- [Material for the task]:
************
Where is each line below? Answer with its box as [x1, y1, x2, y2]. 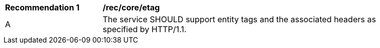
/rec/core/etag [103, 2, 160, 12]
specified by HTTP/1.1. [103, 24, 187, 34]
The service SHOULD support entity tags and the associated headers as [103, 14, 376, 24]
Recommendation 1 [5, 2, 80, 12]
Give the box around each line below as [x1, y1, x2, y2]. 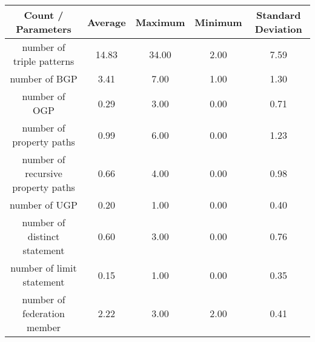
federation [22, 306, 65, 320]
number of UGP [10, 198, 78, 212]
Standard [256, 8, 301, 22]
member [27, 320, 61, 334]
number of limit [10, 261, 77, 275]
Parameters [16, 22, 71, 36]
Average [87, 15, 126, 29]
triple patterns [13, 54, 75, 68]
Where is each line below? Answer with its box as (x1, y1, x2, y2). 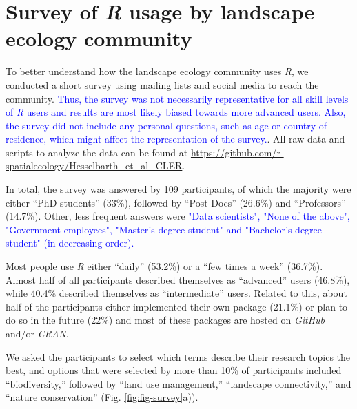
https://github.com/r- (190, 145, 284, 159)
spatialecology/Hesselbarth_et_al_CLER (6, 158, 183, 173)
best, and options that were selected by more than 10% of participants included (6, 363, 342, 377)
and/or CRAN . (6, 326, 69, 340)
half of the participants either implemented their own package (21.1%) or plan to (6, 299, 348, 313)
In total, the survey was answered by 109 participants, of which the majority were (6, 182, 351, 196)
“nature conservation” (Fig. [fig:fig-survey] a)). (6, 390, 198, 404)
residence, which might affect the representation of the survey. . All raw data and (6, 132, 345, 146)
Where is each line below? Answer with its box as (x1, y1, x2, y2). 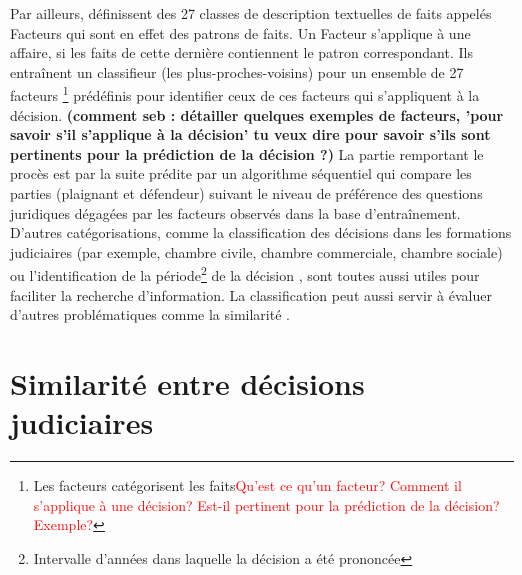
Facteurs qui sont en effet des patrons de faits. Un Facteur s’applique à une (10, 22, 471, 43)
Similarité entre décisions (10, 363, 365, 403)
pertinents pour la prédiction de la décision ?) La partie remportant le (10, 143, 484, 164)
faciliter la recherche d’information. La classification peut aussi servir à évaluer (10, 284, 492, 305)
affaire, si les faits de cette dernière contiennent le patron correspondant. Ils (10, 42, 473, 63)
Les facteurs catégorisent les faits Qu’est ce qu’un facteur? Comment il (33, 475, 462, 496)
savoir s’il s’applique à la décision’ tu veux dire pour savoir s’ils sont (10, 124, 491, 145)
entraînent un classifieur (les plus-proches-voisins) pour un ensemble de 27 (10, 61, 464, 82)
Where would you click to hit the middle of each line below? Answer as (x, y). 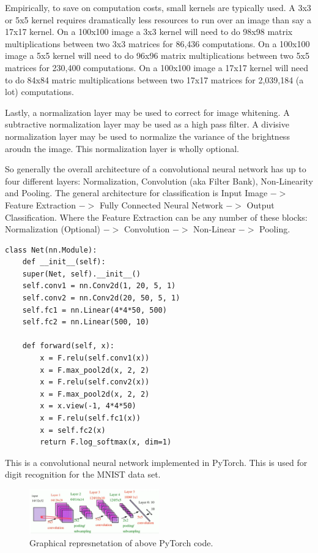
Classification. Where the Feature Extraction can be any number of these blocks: (156, 217)
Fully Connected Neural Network (161, 204)
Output (261, 204)
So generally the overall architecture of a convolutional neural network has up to (156, 169)
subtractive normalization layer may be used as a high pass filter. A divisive (147, 124)
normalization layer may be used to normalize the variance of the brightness (147, 136)
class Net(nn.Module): (51, 250)
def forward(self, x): (68, 346)
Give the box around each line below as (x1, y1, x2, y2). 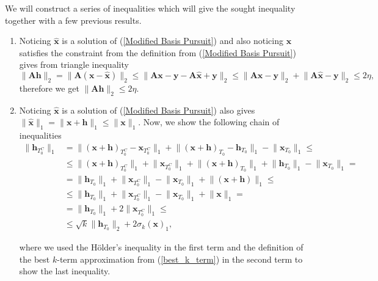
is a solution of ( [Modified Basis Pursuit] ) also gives (62, 103, 255, 116)
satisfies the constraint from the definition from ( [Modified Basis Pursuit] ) (19, 46, 296, 59)
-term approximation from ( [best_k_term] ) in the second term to (57, 252, 303, 265)
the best (19, 252, 50, 265)
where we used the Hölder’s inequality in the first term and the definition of (19, 241, 303, 254)
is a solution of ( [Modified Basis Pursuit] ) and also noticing (62, 34, 283, 47)
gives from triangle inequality (19, 58, 129, 71)
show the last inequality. (19, 265, 111, 277)
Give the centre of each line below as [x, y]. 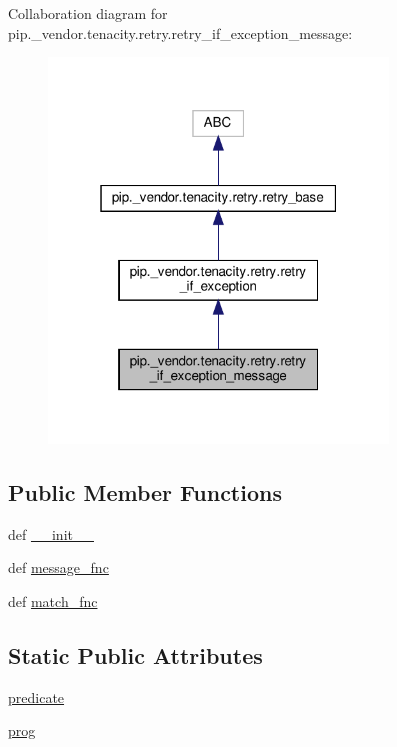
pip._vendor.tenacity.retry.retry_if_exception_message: [180, 32]
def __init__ [51, 533]
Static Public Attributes [135, 654]
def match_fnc [53, 600]
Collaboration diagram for [88, 13]
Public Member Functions [145, 491]
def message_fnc [58, 567]
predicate [36, 696]
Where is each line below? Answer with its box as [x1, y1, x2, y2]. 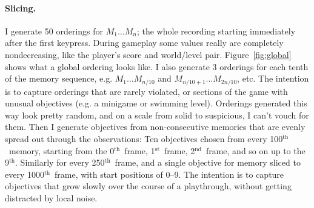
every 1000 [5, 167, 44, 180]
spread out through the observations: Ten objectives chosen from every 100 [5, 132, 283, 145]
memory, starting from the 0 [8, 144, 115, 157]
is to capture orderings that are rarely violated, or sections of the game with [5, 85, 288, 97]
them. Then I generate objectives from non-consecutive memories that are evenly [5, 120, 306, 133]
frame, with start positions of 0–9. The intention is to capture [55, 167, 284, 180]
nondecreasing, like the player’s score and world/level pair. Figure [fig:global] [5, 48, 292, 60]
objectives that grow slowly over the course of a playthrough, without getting [5, 180, 292, 192]
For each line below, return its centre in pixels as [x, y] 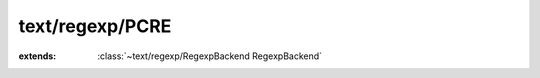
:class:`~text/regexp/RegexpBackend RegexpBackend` [210, 56]
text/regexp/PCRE [95, 26]
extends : [37, 56]
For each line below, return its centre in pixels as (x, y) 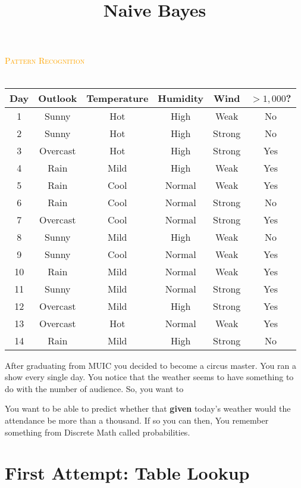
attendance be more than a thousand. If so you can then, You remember (137, 420)
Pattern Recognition (45, 60)
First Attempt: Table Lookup (127, 473)
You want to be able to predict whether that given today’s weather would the (148, 408)
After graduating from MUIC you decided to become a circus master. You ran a (150, 365)
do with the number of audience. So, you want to (94, 388)
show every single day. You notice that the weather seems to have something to (149, 377)
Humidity (181, 98)
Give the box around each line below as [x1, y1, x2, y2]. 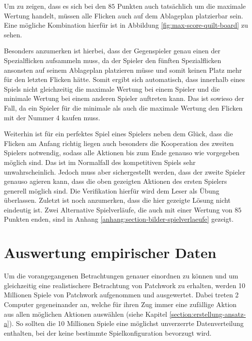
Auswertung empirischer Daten [4, 243, 217, 262]
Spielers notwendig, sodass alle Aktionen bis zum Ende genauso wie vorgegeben [4, 147, 240, 158]
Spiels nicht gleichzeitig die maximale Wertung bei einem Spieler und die [4, 83, 220, 94]
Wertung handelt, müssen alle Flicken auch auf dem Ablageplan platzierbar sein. [4, 10, 243, 20]
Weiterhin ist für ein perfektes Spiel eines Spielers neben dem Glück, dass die [4, 129, 233, 139]
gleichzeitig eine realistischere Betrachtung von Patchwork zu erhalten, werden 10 [4, 280, 246, 290]
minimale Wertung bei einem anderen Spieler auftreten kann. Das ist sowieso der [4, 93, 244, 103]
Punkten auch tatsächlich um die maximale [117, 1, 246, 11]
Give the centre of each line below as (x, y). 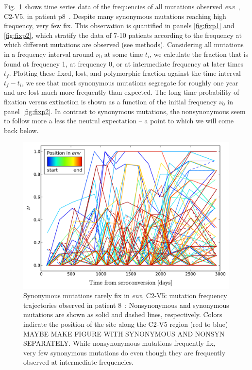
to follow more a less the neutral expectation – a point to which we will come (119, 121)
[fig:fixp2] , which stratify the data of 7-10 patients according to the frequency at (123, 35)
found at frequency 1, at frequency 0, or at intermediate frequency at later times (124, 63)
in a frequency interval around (49, 54)
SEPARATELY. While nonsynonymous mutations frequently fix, (119, 343)
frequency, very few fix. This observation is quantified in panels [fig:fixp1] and (119, 25)
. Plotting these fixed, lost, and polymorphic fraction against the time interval (125, 73)
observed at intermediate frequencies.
************
- [To do]: From the data above, show each line that contains "text".

- [Finished exercise]:
:class:`~text/regexp/RegexpBackend RegexpBackend` [210, 56]
text/regexp/PCRE [95, 26]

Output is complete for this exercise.